Tendo em vista que a sociedade fornece o caldo de cultura em que se configura e floresce a identidade dos sujeitos, firmamos o entendimento de que era necessário desvelar as noções de valores e conceitos que começaram a surgir já nas primeiras falas dos membros do grupo operativo. Voltamos nossa atenção, sobretudo para conceitos, valores, atitudes e ações significativas dentro da realidade estudada. Logo percebemos que a família ancorava um conjunto de afetos, crenças, experiências, conceitos e conhecimentos que deram e dão suporte simbólico-existencial às atitudes e ações dos integrantes do grupo. Ou seja, percebemos que é por motivos que giram em torno da família que os apenados em questão pensam, discursam e atuam, tanto no sentido do bem quanto no sentido do mal. A literatura sobre essa temática reforça nossa percepção. Os conceitos e as idéias não são algo neutro, uma abstração distante da realidade, mas sim, são frutos de processos sociais reveladores do cotidiano e da ação política dos sujeitos da nossa sociedade (CAMURÇA; GOUVEIA, 2000, p. 9).

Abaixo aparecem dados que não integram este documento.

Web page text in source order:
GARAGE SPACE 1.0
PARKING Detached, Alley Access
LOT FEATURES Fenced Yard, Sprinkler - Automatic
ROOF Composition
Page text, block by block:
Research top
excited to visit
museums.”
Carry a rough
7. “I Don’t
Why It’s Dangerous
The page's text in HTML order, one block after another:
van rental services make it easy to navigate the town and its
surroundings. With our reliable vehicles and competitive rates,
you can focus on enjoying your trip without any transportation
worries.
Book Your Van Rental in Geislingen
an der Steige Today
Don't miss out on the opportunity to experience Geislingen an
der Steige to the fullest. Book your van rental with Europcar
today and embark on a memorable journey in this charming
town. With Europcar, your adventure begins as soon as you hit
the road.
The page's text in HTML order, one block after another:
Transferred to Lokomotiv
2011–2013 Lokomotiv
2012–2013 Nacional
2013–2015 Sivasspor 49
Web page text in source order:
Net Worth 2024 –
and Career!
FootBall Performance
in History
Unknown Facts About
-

Nosso projeto de pesquisa tramitou pelo Comitê de Ética em Pesquisa de nossa universidade, sendo aprovado pelo CAEE n. 0159.0.097.000-11 Do ponto de vista metodológico, a pesquisa realizada foi norteada pela pesquisa-ação fundada nesses pressupostos. Então, começamos a identificar conceitos fortes constitutivos do esquema conceptual referencial operativo (ECRO) dos apenados e a buscar neles brechas através das quais pudéssemos provocar conflitos cognitivos e emocionais passíveis de levar à mudança de atitudes congruentes com a produção de comportamentos e condutas geradoras de convívio social pacífico.

Entendemos que foi possível identificar três conceitos fortes passíveis de provocar mudanças: o primeiro foi o Evangelho. Contudo, a partir de nossos referenciais de interpretação, de nossas discussões e visão de mundo, mostrar-se evangelizado, salvo as exceções de praxe, pode ser apenas uma estratégia de se apresentar mudado enquanto se está preso, uma maneira de expressar bom comportamento e, assim, facilitar a saída do presídio.

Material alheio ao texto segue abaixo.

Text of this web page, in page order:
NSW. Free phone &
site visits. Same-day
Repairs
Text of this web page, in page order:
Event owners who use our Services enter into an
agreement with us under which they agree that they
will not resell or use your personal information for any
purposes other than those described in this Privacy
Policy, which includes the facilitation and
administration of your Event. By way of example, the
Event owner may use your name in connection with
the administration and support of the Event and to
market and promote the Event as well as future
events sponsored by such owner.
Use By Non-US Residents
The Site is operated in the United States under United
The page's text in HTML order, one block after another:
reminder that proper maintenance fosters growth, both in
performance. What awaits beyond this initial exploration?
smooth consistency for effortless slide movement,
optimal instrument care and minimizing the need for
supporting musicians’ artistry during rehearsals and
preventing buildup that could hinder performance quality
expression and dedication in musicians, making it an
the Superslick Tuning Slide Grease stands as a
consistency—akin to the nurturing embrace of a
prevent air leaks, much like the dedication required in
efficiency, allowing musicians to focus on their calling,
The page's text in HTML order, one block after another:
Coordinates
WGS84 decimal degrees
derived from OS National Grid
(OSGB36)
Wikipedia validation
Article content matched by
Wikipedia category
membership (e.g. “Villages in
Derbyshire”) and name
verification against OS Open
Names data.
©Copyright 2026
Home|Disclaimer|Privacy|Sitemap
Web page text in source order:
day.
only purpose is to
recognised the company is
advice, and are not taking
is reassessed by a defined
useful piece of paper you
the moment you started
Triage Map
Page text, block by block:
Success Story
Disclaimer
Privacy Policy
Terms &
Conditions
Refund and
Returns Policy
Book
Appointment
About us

O segundo foi a necessidade de sobrevivência: "Vou mudar para não morrer". Aqui podemos supor que, mesmo que o sujeito esteja "mudado", as pessoas que sofreram com seu crime (os familiares da vítima, entre outros) desejam se vingar. Nesse caso, o sujeito, pela mesma necessidade de sobrevivência, pode voltar a matar para não morrer e, assim, continuar sua conduta antissocial.

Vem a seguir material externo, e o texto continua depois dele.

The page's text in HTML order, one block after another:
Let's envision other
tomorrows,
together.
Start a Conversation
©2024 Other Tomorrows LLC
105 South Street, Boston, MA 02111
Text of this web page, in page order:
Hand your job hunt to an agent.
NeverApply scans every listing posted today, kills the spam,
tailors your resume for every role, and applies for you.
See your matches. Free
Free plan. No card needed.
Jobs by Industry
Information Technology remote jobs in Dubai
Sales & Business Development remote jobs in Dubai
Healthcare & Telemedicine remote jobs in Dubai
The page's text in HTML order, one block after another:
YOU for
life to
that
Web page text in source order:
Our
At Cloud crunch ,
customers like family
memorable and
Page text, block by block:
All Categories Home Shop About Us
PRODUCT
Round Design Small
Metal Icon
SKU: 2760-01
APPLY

O terceiro foi a família. Falas de apenados indicam que ela pode proporcionar mudança autêntica já que a ela são atribuídos os mais variados valores, significados e sentidos, coisas do tipo "a família é tudo e vou mudar para minha família não sofrer", ditas por Gb, um apenado. Mas também pode ser fator de reincidência em conduta violenta, como nos assegura o próprio Gb: "Voltarei a matar em nome da minha família" , ou seja, matar qualquer um que a ameace.

Sabe-se que, no interior da família nordestina, o conceito de homem assume um lugar de grande destaque subjetivo, privilégios e responsabilidades. Via de regra, o homem é o líder. De acordo com Costa:

para entender a construção da subjetividade, é útil lembrar que em certos grupos a liderança não é conquistada pelo passado ético, ou projetos para o futuro, mas sim pela força e o vigor físico, pela capacidade de destruir seus adversários e pelo temor que impõe aos outros. Pois bem, o conceito de homem, no imaginário dos apenados da pesquisa, continua, como em tempos imemoriais, centrado no autoritarismo, virilidade, força, domínio, entre outros ideais típicos (COSTA, 2008, p. 34).

Sabendo que a sociedade valoriza quem segue as normas socialmente exaltadas, para ser homem, o sujeito deve seguir à risca os preceitos exalados da cultura circundante e, consequentemente, modelar sua conduta e seu comportamento por elas. Isso posto, fica transparente que as normas sociais que determinam o comportamento do homem e da mulher, ou seja, as normas de gênero, que para os apenados são essencialmente determinadas biologicamente, instituem rigidamente os modos de ser desses sujeitos.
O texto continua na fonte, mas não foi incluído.